» **Your instructions**
Of the material below, only the lines from the line containing "27–31 deret sisik" down to the line containing "zákona podarilo v" belong in the answer, written out exactly.

» **Dataset records**
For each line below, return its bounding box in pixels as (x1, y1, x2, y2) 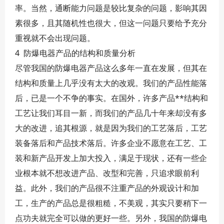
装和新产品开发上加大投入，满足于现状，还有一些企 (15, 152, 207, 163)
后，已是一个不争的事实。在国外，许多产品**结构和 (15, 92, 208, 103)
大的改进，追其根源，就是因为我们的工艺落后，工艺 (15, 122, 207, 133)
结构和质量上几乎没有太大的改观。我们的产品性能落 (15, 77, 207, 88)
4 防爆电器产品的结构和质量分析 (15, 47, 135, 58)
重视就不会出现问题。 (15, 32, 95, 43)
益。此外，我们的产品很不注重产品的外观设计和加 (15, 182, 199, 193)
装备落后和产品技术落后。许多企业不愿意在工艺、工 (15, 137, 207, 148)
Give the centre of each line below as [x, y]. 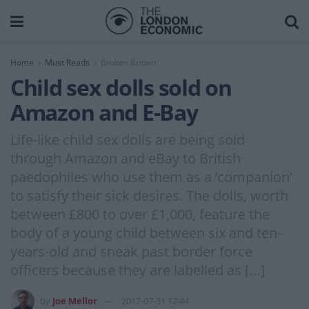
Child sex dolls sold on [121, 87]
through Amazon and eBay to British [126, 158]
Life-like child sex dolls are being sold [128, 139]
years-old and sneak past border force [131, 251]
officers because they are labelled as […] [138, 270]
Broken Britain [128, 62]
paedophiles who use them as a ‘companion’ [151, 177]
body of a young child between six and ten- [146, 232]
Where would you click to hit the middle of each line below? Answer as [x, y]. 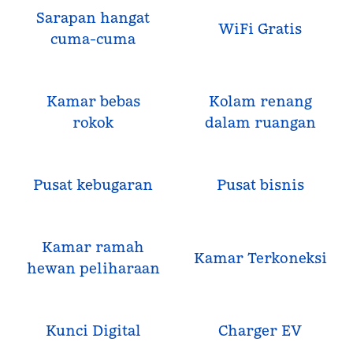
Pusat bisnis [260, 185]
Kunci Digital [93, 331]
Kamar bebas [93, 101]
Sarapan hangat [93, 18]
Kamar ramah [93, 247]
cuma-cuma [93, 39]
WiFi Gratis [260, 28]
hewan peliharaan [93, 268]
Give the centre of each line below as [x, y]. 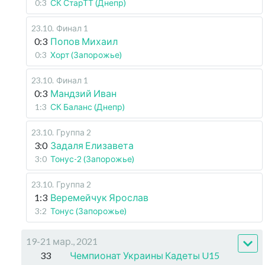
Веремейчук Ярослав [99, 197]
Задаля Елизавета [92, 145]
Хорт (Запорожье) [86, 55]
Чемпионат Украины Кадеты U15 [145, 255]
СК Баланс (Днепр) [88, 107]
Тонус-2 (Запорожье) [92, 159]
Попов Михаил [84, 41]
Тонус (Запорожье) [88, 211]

---

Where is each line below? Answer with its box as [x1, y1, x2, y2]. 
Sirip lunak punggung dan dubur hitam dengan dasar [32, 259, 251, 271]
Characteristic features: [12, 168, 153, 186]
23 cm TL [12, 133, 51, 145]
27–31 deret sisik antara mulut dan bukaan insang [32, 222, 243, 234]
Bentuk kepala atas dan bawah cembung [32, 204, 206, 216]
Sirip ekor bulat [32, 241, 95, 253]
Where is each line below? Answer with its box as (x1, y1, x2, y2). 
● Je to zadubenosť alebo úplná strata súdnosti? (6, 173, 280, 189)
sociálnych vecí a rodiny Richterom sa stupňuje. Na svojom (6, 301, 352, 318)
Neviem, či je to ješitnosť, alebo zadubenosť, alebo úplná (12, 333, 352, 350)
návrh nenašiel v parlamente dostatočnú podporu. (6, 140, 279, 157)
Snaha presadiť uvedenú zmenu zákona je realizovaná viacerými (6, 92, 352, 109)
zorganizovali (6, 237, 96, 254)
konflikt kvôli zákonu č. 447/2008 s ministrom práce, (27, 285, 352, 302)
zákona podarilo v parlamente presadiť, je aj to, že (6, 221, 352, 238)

---

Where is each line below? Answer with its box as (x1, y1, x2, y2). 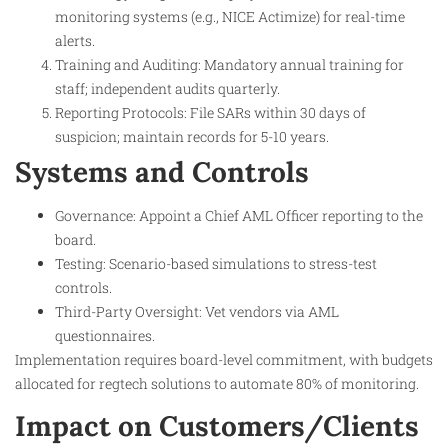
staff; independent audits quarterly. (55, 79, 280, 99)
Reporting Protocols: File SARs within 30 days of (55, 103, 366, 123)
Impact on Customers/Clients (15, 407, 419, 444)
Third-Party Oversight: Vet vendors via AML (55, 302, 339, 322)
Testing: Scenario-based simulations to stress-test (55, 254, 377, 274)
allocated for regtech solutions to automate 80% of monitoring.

» **Finished exercise**
27–31 deret sisik antara mulut dan bukaan insang [32, 222, 243, 234]
Bentuk kepala atas dan bawah cembung [32, 204, 206, 216]
Sirip ekor bulat [32, 241, 95, 253]
Where is each line below? Answer with its box as (x1, y1, x2, y2). 
● Je to zadubenosť alebo úplná strata súdnosti? (6, 173, 280, 189)
sociálnych vecí a rodiny Richterom sa stupňuje. Na svojom (6, 301, 352, 318)
Neviem, či je to ješitnosť, alebo zadubenosť, alebo úplná (12, 333, 352, 350)
návrh nenašiel v parlamente dostatočnú podporu. (6, 140, 279, 157)
Snaha presadiť uvedenú zmenu zákona je realizovaná viacerými (6, 92, 352, 109)
zorganizovali (6, 237, 96, 254)
konflikt kvôli zákonu č. 447/2008 s ministrom práce, (27, 285, 352, 302)
zákona podarilo v parlamente presadiť, je aj to, že (6, 221, 352, 238)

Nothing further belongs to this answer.